*RECORDS FOR THE EXERCISE:*
======

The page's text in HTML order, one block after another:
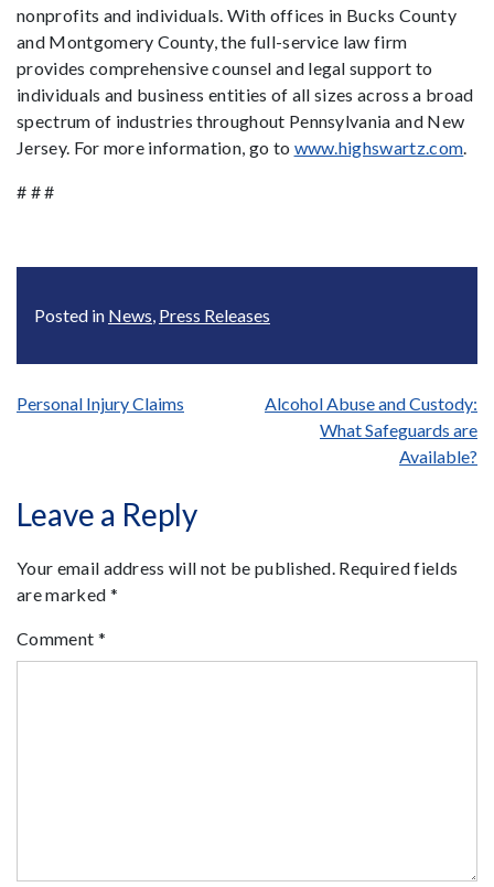
nonprofits and individuals. With offices in Bucks County
and Montgomery County, the full-service law firm
provides comprehensive counsel and legal support to
individuals and business entities of all sizes across a broad
spectrum of industries throughout Pennsylvania and New
Jersey. For more information, go to www.highswartz.com
# # #
Posted in News Press Releases
Post
Personal Injury Claims
Alcohol Abuse and Custody:
What Safeguards are
Available?
Leave a Reply
Your email address will not be published. Required fields
are marked *
Comment *
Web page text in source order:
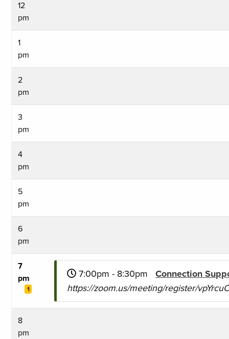
12
pm
1
pm
2
pm
3
pm
4
pm
5
pm
6
pm
7
pm
1
7:00pm - 8:30pmConnection
https://zoom.us/meeting/register/
8
pm

======

*EXERCISE AIM:* This exercise asks for an exact copy of the lines from the first one in the data through the line that contains "spectrum of industries", pictures excluded.

*RESPONSE TO THIS EXERCISE:*
The page's text in HTML order, one block after another:
nonprofits and individuals. With offices in Bucks County
and Montgomery County, the full-service law firm
provides comprehensive counsel and legal support to
individuals and business entities of all sizes across a broad
spectrum of industries throughout Pennsylvania and New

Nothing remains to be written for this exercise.